Throughout his life Ben-Gurion read widely and deeply in whatever field he was engaged at the time. Thus, as Histadrut chief, he read Marxist literature and books on mass psychology. He told me he had read all forty volumes of Lenin’s writings! Later, as chairman of the Jewish Agency Executive, he would focus his reading on Jewish history and the history and geography of Palestine. He himself, together with Ben-Zvi, had written a book in Yiddish on the history and geography of Palestine while they were in America. When the clouds of war gathered over Eretz Yisrael, he switched to military histories and biographies. He particularly admired Thucydides. He claimed he’d read through The History of the Peloponnesian War sixteen times, and he made us all read it too. As statehood approached, he turned to the ancient Greek political philosophers—in the original Greek—because he felt that they best understood the concept that he called mamlachtiyut,* and also because he believed passionately that statesmen should be intellectuals, imbibing and imparting the noblest human values.

Ben-Gurion’s Bolshevist leanings were forever laid to rest during a lengthy visit to the Soviet Union in the summer of 1923, as the Palestinian representative to an agricultural fair in Moscow. “We discovered Russia,” he wrote in his diary on the voyage home. “Russia, floundering in the fire of rebellion and revolutionary tyranny. The land of deep conflicts and contradictions, which calls for worldwide civil war to give power to the proletariat and denies its own workers all rights as men, citizens or class.”
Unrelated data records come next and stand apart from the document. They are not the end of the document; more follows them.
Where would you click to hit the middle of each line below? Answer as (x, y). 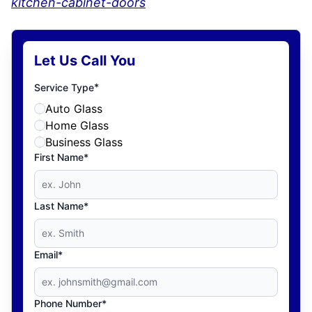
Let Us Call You (85, 61)
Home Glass (77, 125)
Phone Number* (70, 303)
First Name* (61, 157)
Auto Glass (74, 109)
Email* (48, 255)
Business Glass (84, 142)
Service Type (64, 87)
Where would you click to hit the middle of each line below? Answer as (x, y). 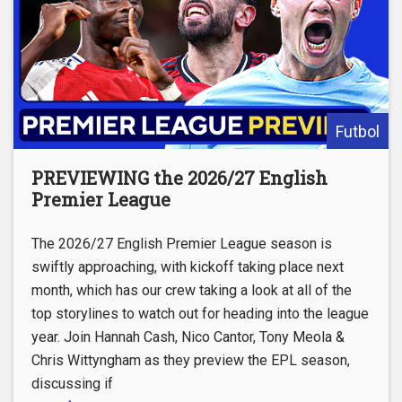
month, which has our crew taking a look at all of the (192, 291)
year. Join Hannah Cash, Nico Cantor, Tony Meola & (188, 337)
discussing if (72, 384)
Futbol (358, 132)
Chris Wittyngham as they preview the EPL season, (191, 361)
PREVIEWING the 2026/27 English (179, 178)
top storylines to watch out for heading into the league (200, 314)
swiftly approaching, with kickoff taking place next (188, 267)

Russia’s deep contradictions affected Ben-Gurion’s own attitudes and policies. On the one hand, he wanted to foster close ties between the Histadrut and the Soviet state. On the other hand, he viscerally hated dictatorship and was painfully conscious of the murderous inhumanity of the Soviet system and the inherent anti-Semitism still prevalent in Russia. This sojourn in the Soviet Union and his experience almost two decades later in London during the blitz were perhaps the two most formative experiences in his life on foreign soil. In the one he saw close up the depredations of dictatorship upon the human spirit. In the other he witnessed a mature and deep-rooted parliamentary democracy survive intact during the most grievous tribulations.

Compounding the contradictions, Ben-Gurion saw Lenin as a great man. He admired him above all for his single-mindedness and his clear-eyed view of history. “There is integrity in his soul, he disdains any inhibitions, he is faithful to his aim, he knows neither concessions nor leniency, he will crawl through the mire to obtain his objective.” On his return to Palestine, he took to wearing Lenin-like neomilitary clothes, an apparent expression of his bewitchment. His deep reverence for Lenin did not carry over to Stalin, however, to whom he would refer privately in later years as “just a hot-blooded Georgian.” Trotsky too emerged shrunken in his eyes from any comparison to the great Lenin. This I learned, unforgettably, in my own first meeting with him. I was at the time a young activist in Ha’noar Ha’oved, and I had the chutzpah to ask the chairman of the Jewish Agency Executive for a lift in his car from Tel Aviv to Haifa. Breathlessly, I prepared the sparkling questions with which I was going to pepper our leader en route, demonstrating my cleverness. In actual fact, Ben-Gurion sat in silence all the way up the coastal road, and I didn’t dare open my mouth. As we approached the outskirts of Haifa, he suddenly said, “You know, Trotsky was no statesman.”

Almost struck dumb with self-consciousness, I muttered, “Why is that?”

“Because of his concept of no war-no peace,” Ben-Gurion replied. “That’s not statesmanship. That’s some sort of Jewish invention. A statesman must decide, one way or the other: to go for peace and pay the price, or to make war, knowing what the risks and dangers are. Lenin was Trotsky’s inferior in terms of intellect, but he became the leader of Russia because he was decisive. He decided on peace and paid the heavy price that peace required.” I knew vaguely then, and much more clearly soon after, that Ben-Gurion was mulling in his mind his own imminent, unavoidable confrontation with history. Would he seize the moment, le’altar, Lenin-like, to create the Jewish state? Or would he allow himself to be persuaded by his “Trotskyite” colleagues to defer the decision for more propitious times?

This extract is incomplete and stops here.